Mental health has a tendency to hold a negative connotation when discussed in the black community. Black adolescents are no stranger to the impression that mental illness such as depression or anxiety is close to nonexistent within their communities. However, mental illness knows no specific race or color, and therapy is not “just for white people”. Within the past few years, adolescents in the black community have strayed from the stereotypical stigmatization of mental health, and are now acknowledging the large amount of depression, anxiety, and trauma that has been suppressed in the past. As a child of a parent with a severe mental illness, I know firsthand the toll that these conditions have on individuals, and that is why I am adamant about making a change concerning mental health in black and other minority communities.

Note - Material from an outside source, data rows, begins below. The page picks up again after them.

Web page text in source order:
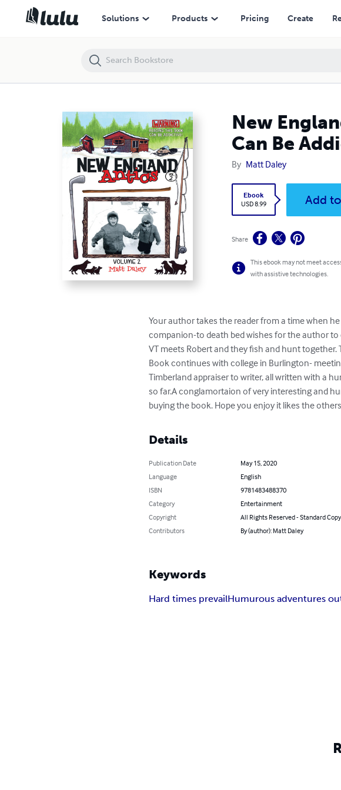
Solutions Products Pricing Create
New
Can Be
By Matt Daley
Ebook
USD 8.99
Add
Share
This ebook may not meet
with assistive technologies.
Your author takes the reader from a time when
companion-to death bed wishes for the author to
VT meets Robert and they fish and hunt
Book continues with college in Burlington-
Timberland appraiser to writer, all written with a
so far.A conglamortaion of very interesting and
buying the book. Hope you enjoy it likes the
Details
Publication Date
May 15, 2020
Language
English
ISBN
9781483488370
Category
Entertainment
Copyright
All Rights Reserved - Standard
Contributors
By (author): Matt Daley
Keywords
Hard times prevailHumurous adventures
New England Antics Volume 2: Warning Reading This Book Can Be Addictive!

My utopian vision for optimal mental health in the Black community would be the implementation of free, non-profit, mental health clinics in urban and underfunded communities. As a product of Gary, Indiana, I am no stranger to the conditions of poverty, and how deeply those in my community struggle to gain the resources necessary for the betterment of their mental health. Fortunately, self-care and mental health has become more of an accepted topic in the Black community, which makes the utopian vision seem possible. A part of this vision would be mental health centers with a plethora of services such as therapy sessions, group sessions, self-care classes, and other means of therapeutic relaxation. It is also desired that these community centers would be run by black therapists and social workers because it is equally as important to see someone who looks like us to care for our mental health just as much as we do. A community of Black mental health professionals will promote acceptance and inspire adolescents in the community.
It is imperative to advocate for mental health regardless of race or color because mental illness is a condition that anyone can endure. I believe that it is important that mental health care as well as mental health awareness become a more common topic within the minority communities. Being open and honest about our internal struggles with someone--such as a therapist--will help release the stigma on mental health in the Black community and will allow room for healing as an entire race. The Black community has hundreds of years of generational trauma to overcome so that we might be able to level the playing field, and this healing process will begin when we, as a people, open up to the possibility of therapy, as well as other means of mental health care.